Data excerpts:
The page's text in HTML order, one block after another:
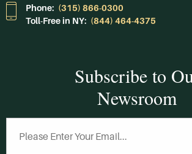
Phone: (315) 866-0300
Toll-Free in NY: (844) 464-4375
Subscribe to
Newsroom
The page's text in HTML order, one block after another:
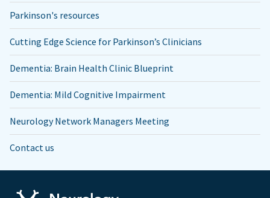
Parkinson's resources
Cutting Edge Science for Parkinson’s Clinicians
Dementia: Brain Health Clinic Blueprint
Dementia: Mild Cognitive Impairment
Neurology Network Managers Meeting
Contact us
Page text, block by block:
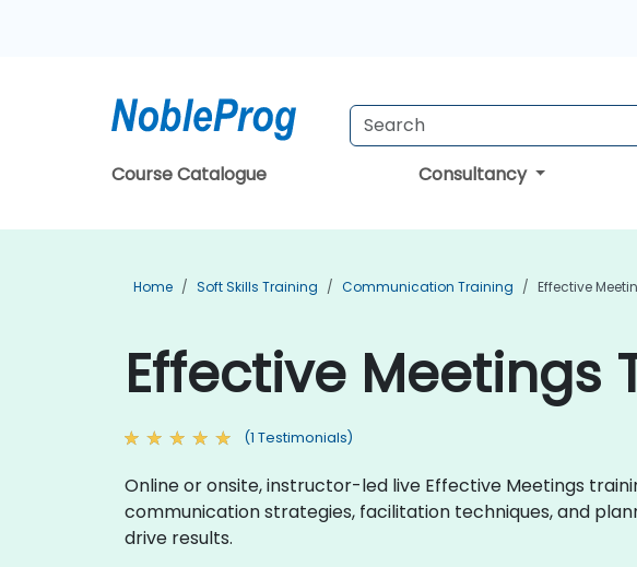
Course Catalogue Consultancy
Home Soft Skills Training Communication Training Effective
Effective Meetings
(1 Testimonials)
Online or onsite, instructor-led live Effective Meetings
communication strategies, facilitation techniques, and
drive results.
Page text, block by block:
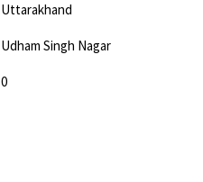
Uttarakhand
Udham Singh Nagar
0
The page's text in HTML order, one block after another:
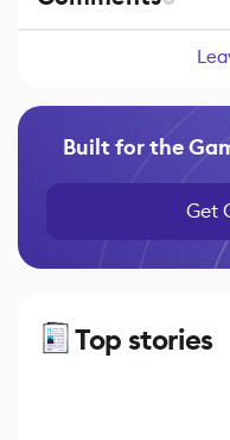
Built for the
Get
Top stories
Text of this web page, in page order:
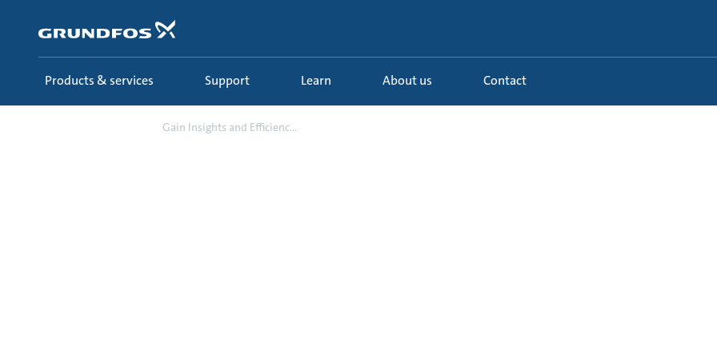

About this exercise: In your copy, exclude the pictures and repeat each entry above exactly.

Reply to the task:
The page's text in HTML order, one block after another:
Phone: (315) 866-0300
Toll-Free in NY: (844) 464-4375
Subscribe to
Newsroom
The page's text in HTML order, one block after another:
Parkinson's resources
Cutting Edge Science for Parkinson’s Clinicians
Dementia: Brain Health Clinic Blueprint
Dementia: Mild Cognitive Impairment
Neurology Network Managers Meeting
Contact us
Page text, block by block:
Course Catalogue Consultancy
Home Soft Skills Training Communication Training Effective
Effective Meetings
(1 Testimonials)
Online or onsite, instructor-led live Effective Meetings
communication strategies, facilitation techniques, and
drive results.
Page text, block by block:
Uttarakhand
Udham Singh Nagar
0
The page's text in HTML order, one block after another:
Built for the
Get
Top stories
Text of this web page, in page order:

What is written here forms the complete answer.